I may try him on a hind gut supplement and see if it helps.

Anybody know if feedmarks ulcer calm / gastro comfort is any good for hind gut?


----------



## cptrayes (18 October 2014)

kissing spines often go with ulcers, the ulcers are caused by ks pain. I think you should consider having his back x rayed.


----------



## Wagtail (18 October 2014)

cptrayes said:



			kissing spines often go with ulcers, the ulcers are caused by ks pain. I think you should consider having his back x rayed.
		
Click to expand...

Agree with this. All three confirmed cases of gastric ulcers I have experienced in horses were also found to have kissing spines to varying degrees.


----------



## mega spoilt ponies (18 October 2014)

Thats really interesting thanks guys, i hadnt thought of that link, and the cold-back is the strongest symptom by far.


----------



## Micky (18 October 2014)

I know this may sound daft and I have no experience of ulcers at all but can you also give him natural yogurt in his feed ( one large tbsp), just to help settle flora of the gut esp whilst having the GG etc?


----------



## alsxx (18 October 2014)

What catkin said. My own horse actually got worse/grumpier on GG despite scopes showing ulcers healing. We later pinned down sub clinical acidosis and I have read somewhere that GG can actually irritate a horse with sub clinical acidosis more. 

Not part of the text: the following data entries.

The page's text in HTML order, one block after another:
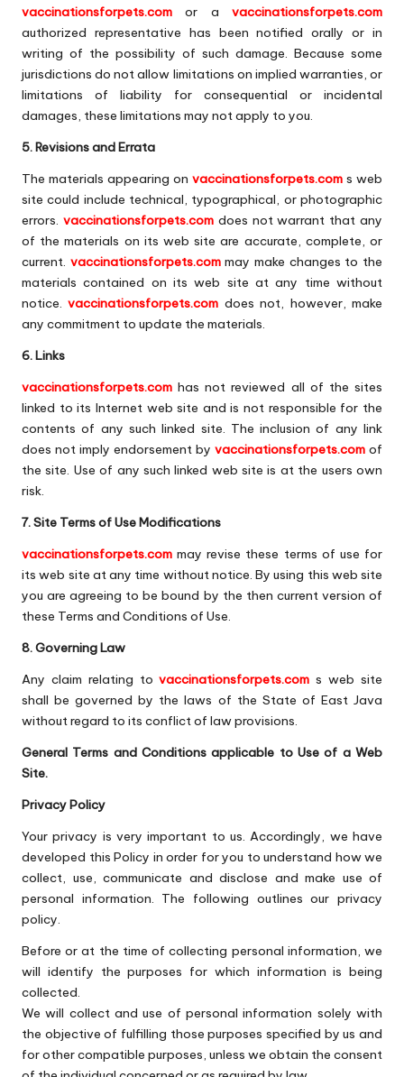
vaccinationsforpets.comor avaccinationsforpets.com
authorized representative has been notified orally or in
writing of the possibility of such damage. Because some
jurisdictions do not allow limitations on implied warranties, or
limitations of liability for consequential or incidental
damages, these limitations may not apply to you.
5. Revisions and Errata
The materials appearing on vaccinationsforpets.com s web
site could include technical, typographical, or photographic
errors. vaccinationsforpets.com does not warrant that any
of the materials on its web site are accurate, complete, or
current. vaccinationsforpets.commay make changes to the
materials contained on its web site at any time without
notice.vaccinationsforpets.com does not, however, make
any commitment to update the materials.
6. Links
vaccinationsforpets.comhas not reviewed all of the sites
linked to its Internet web site and is not responsible for the
contents of any such linked site. The inclusion of any link
does not imply endorsement by vaccinationsforpets.com of
the site. Use of any such linked web site is at the users own
risk.
7. Site Terms of Use Modifications
vaccinationsforpets.commay revise these terms of use for
its web site at any time without notice. By using this web site
you are agreeing to be bound by the then current version of
these Terms and Conditions of Use.
8. Governing Law
Any claim relating tovaccinationsforpets.coms web site
shall be governed by the laws of the State of East Java
without regard to its conflict of law provisions.
General Terms and Conditions applicable to Use of a Web
Site.
Privacy Policy
Your privacy is very important to us. Accordingly, we have
developed this Policy in order for you to understand how we
collect, use, communicate and disclose and make use of
personal information. The following outlines our privacy
policy.
Before or at the time of collecting personal information, we
will identify the purposes for which information is being
collected.
We will collect and use of personal information solely with
the objective of fulfilling those purposes specified by us and
for other compatible purposes, unless we obtain the consent
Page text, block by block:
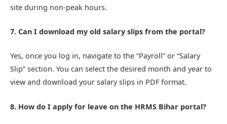
site during non-peak hours.
7. Can I download my old salary slips from the portal?
Yes, once you log in, navigate to the “Payroll” or “Salary
Slip” section. You can select the desired month and year to
view and download your salary slips in PDF format.
8. How do I apply for leave on the HRMS Bihar portal?
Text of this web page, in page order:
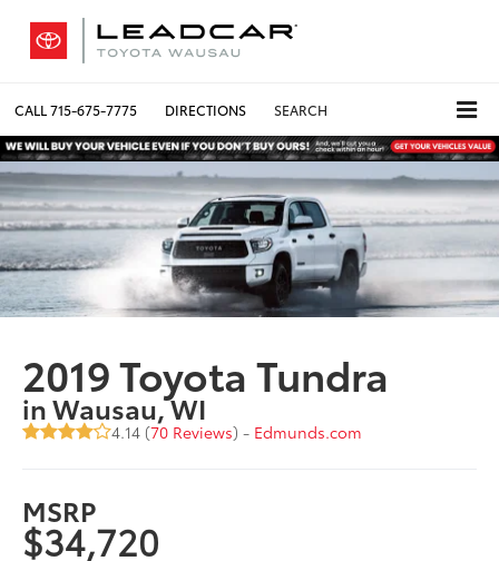
CALL715-675-7775 DIRECTIONS SEARCH
2019 Toyota Tundra
in Wausau, WI
4.14 (70 Reviews) - Edmunds.com
MSRP
$34,720
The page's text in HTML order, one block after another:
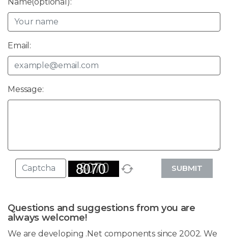
Email:
Message:
SUBMIT
Questions and suggestions from you are
always welcome!
We are developing .Net components since 2002. We
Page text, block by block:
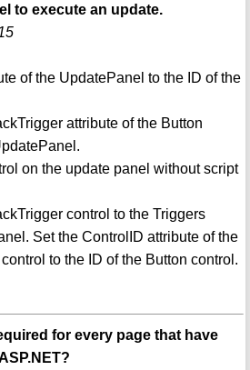
to execute an update.
of the UpdatePanel to the ID of the
attribute of the Button
on the update panel without script
control to the Triggers
Set the ControlID attribute of the
to the ID of the Button control.
for every page that have
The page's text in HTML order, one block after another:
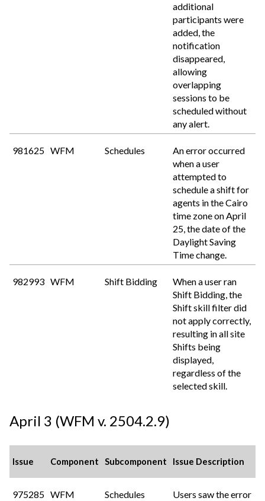
additional
participants were
added, the
notification
disappeared,
allowing
overlapping
sessions to be
scheduled without
any alert.
981625 WFM Schedules
An error occurred
when a user
attempted to
schedule a shift for
agents in the Cairo
time zone on April
25, the date of the
Daylight Saving
Time change.
982993 WFM Shift Bidding
When a user ran
Shift Bidding, the
Shift skill filter did
not apply correctly,
resulting in all site
Shifts being
displayed,
regardless of the
selected skill.
April 3 (WFM v. 2504.2.9)
Issue Component Subcomponent Issue Description
975285 WFM Schedules
Users saw the error
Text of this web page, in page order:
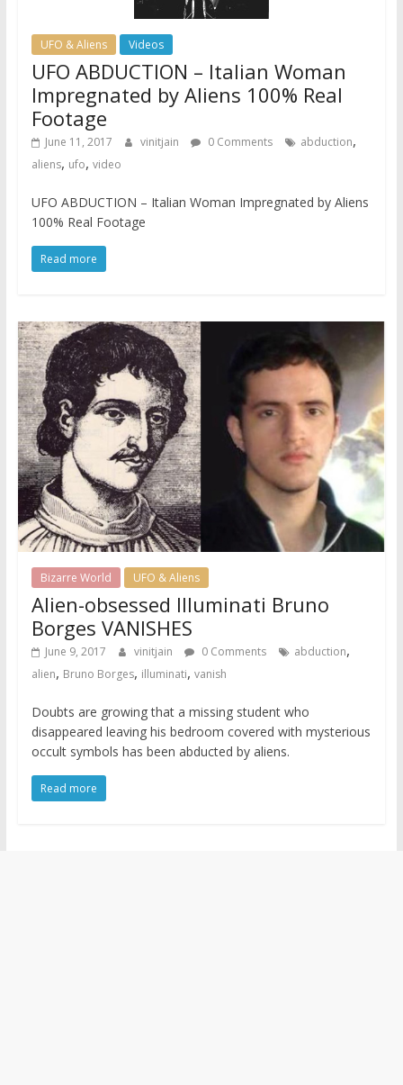
UFO & Aliens Videos
UFO ABDUCTION – Italian Woman
Impregnated by Aliens 100% Real
Footage
June 11, 2017 vinitjain 0 Comments abduction,
aliens, ufo, video
UFO ABDUCTION – Italian Woman Impregnated by Aliens
100% Real Footage
Read more
Bizarre World UFO & Aliens
Alien-obsessed Illuminati Bruno
Borges VANISHES
June 9, 2017 vinitjain 0 Comments abduction,
alien, Bruno Borges, illuminati, vanish
Doubts are growing that a missing student who
disappeared leaving his bedroom covered with mysterious
occult symbols has been abducted by aliens.
Read more
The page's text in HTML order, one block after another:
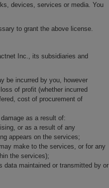
devices, services or media. You
to grant the above license.
Inc., its subsidiaries and
be incurred by you, however
of profit (whether incurred
cost of procurement of
as a result of:
or as a result of any
appears on the services;
make to the services, or for any
the services);
data maintained or transmitted by or
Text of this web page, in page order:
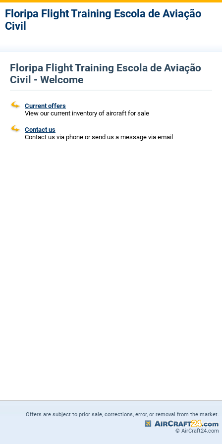
Floripa Flight Training Escola de Aviação
Civil
Floripa Flight Training Escola de Aviação
Civil - Welcome
Current offers
View our current inventory of aircraft for sale
Contact us
Contact us via phone or send us a message via email
Offers are subject to prior sale, corrections, error, or removal from the market.
© AirCraft24.com
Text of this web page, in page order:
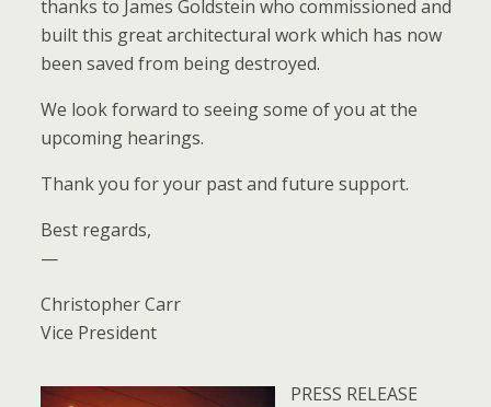
thanks to James Goldstein who commissioned and
built this great architectural work which has now
been saved from being destroyed.
We look forward to seeing some of you at the
upcoming hearings.
Thank you for your past and future support.
Best regards,
—
Christopher Carr
Vice President
PRESS RELEASE
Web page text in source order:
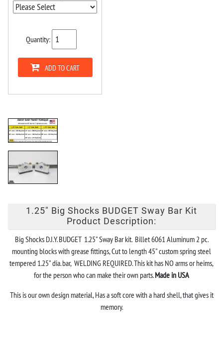
Quantity:
ADD TO CART
1.25" Big Shocks BUDGET Sway Bar Kit
Product Description:
Big Shocks D.I.Y. BUDGET 1.25" Sway Bar kit. Billet 6061 Aluminum 2 pc.
mounting blocks with grease fittings, Cut to length 45" custom spring steel
tempered 1.25" dia. bar, WELDING REQUIRED. This kit has NO arms or heims,
for the person who can make their own parts.Made in USA
This is our own design material, Has a soft core with a hard shell, that gives it
memory.
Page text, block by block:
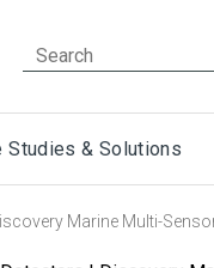
Studies & Solutions
Marine Multi-
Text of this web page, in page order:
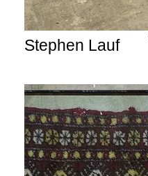
Stephen Lauf
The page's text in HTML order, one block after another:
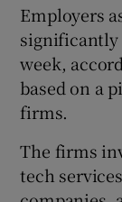
Employers
significantly
week,
based on a
firms.
The firms
tech
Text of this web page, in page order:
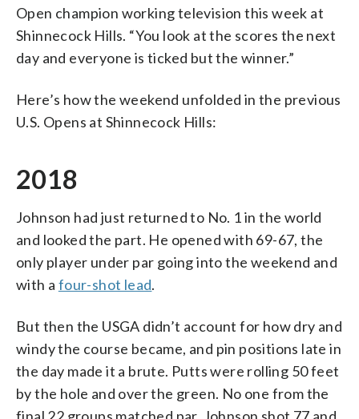
Open champion working television this week at
Shinnecock Hills. “You look at the scores the next
day and everyone is ticked but the winner.”
Here’s how the weekend unfolded in the previous
U.S. Opens at Shinnecock Hills:
2018
Johnson had just returned to No. 1 in the world
and looked the part. He opened with 69-67, the
only player under par going into the weekend and
with a four-shot lead.
But then the USGA didn’t account for how dry and
windy the course became, and pin positions late in
the day made it a brute. Putts were rolling 50 feet
by the hole and over the green. No one from the
final 22 groups matched par. Johnson shot 77 and
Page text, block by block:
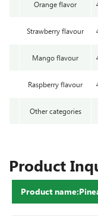
Orange flavor
Strawberry flavour
Mango flavour
Raspberry flavour
Other categories
Product
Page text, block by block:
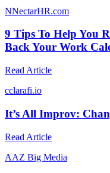
NNectarHR.com
9 Tips To Help You
Back Your Work
Read Article
cclarafi.io
It’s All Improv:
Read Article
AAZ Big Media
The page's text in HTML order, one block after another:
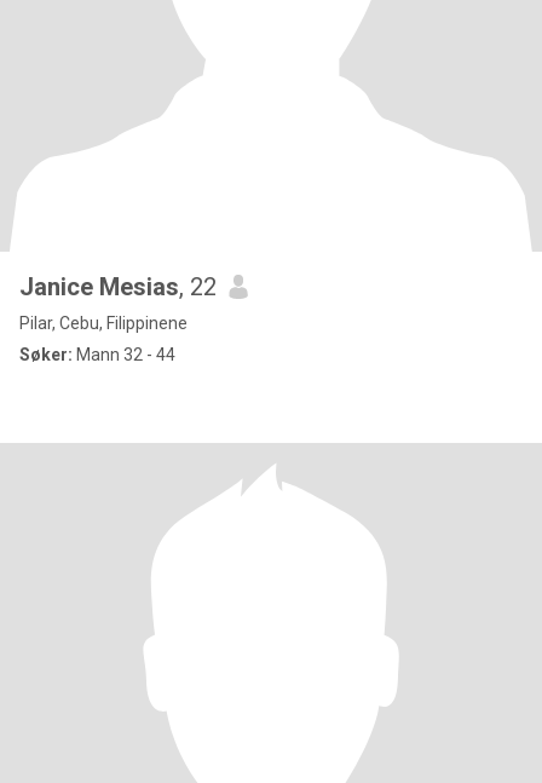
Janice Mesias, 22
Pilar, Cebu, Filippinene
Søker: Mann 32 - 44
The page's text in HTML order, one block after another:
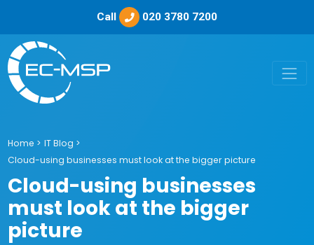
Call 020 3780 7200
Home > IT Blog >
Cloud-using businesses must look at the bigger picture
Cloud-using businesses
must look at the bigger
picture
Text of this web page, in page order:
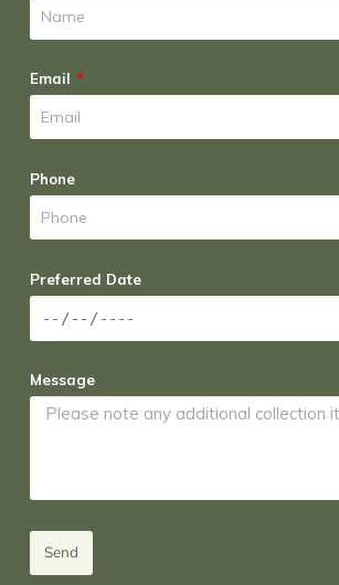
Email
Phone
Preferred Date
Message
Send
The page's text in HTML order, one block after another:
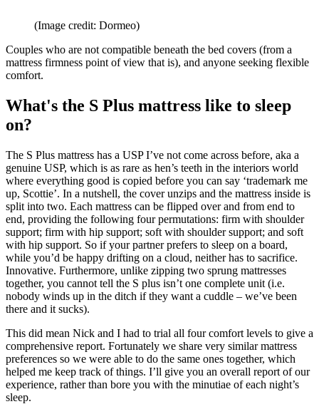
(Image credit: Dormeo)
Couples who are not compatible beneath the bed covers (from a
mattress firmness point of view that is), and anyone seeking flexible
comfort.
What's the S Plus mattress like to sleep
on?
The S Plus mattress has a USP I’ve not come across before, aka a
genuine USP, which is as rare as hen’s teeth in the interiors world
where everything good is copied before you can say ‘trademark me
up, Scottie’. In a nutshell, the cover unzips and the mattress inside is
split into two. Each mattress can be flipped over and from end to
end, providing the following four permutations: firm with shoulder
support; firm with hip support; soft with shoulder support; and soft
with hip support. So if your partner prefers to sleep on a board,
while you’d be happy drifting on a cloud, neither has to sacrifice.
Innovative. Furthermore, unlike zipping two sprung mattresses
together, you cannot tell the S plus isn’t one complete unit (i.e.
nobody winds up in the ditch if they want a cuddle – we’ve been
there and it sucks).
This did mean Nick and I had to trial all four comfort levels to give a
comprehensive report. Fortunately we share very similar mattress
preferences so we were able to do the same ones together, which
helped me keep track of things. I’ll give you an overall report of our
experience, rather than bore you with the minutiae of each night’s
sleep.
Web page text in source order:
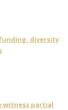
diversity
witness partial
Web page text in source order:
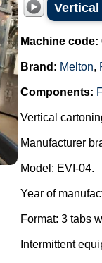
Machine code:
Brand: Melton,
Components:
Vertical
Manufacturer
Model: EVI-04.
Year of
Format: 3 tabs
Intermittent
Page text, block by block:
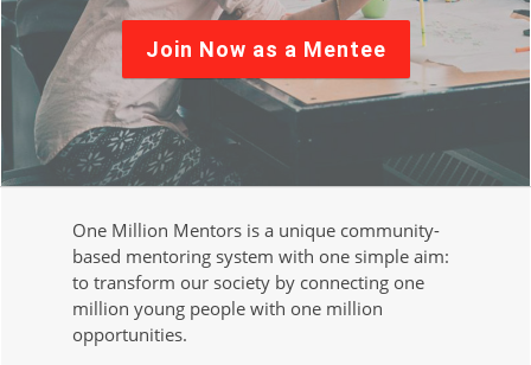
Join Now as a Mentee
One Million Mentors is a unique community-
based mentoring system with one simple aim:
to transform our society by connecting one
million young people with one million
opportunities.

You could try equishure - it's the only hind gut buffer on the market, expensive but if that's your problem you should see an improvement. If not, probably time to start looking at other issues.


----------



## Goldenstar (18 October 2014)

cptrayes said:



			kissing spines often go with ulcers, the ulcers are caused by ks pain. I think you should consider having his back x rayed.
		
Click to expand...

I would not waste time I would do this at once .


----------



## Nari (18 October 2014)

From personal experience I was also going to suggest Equishure. I also found Gaviscon liquid seemed to help, 40ml syringed into the mouth 2 or 3 times a day & try not to give it within 2 hours of other meds as it can reduce absorption.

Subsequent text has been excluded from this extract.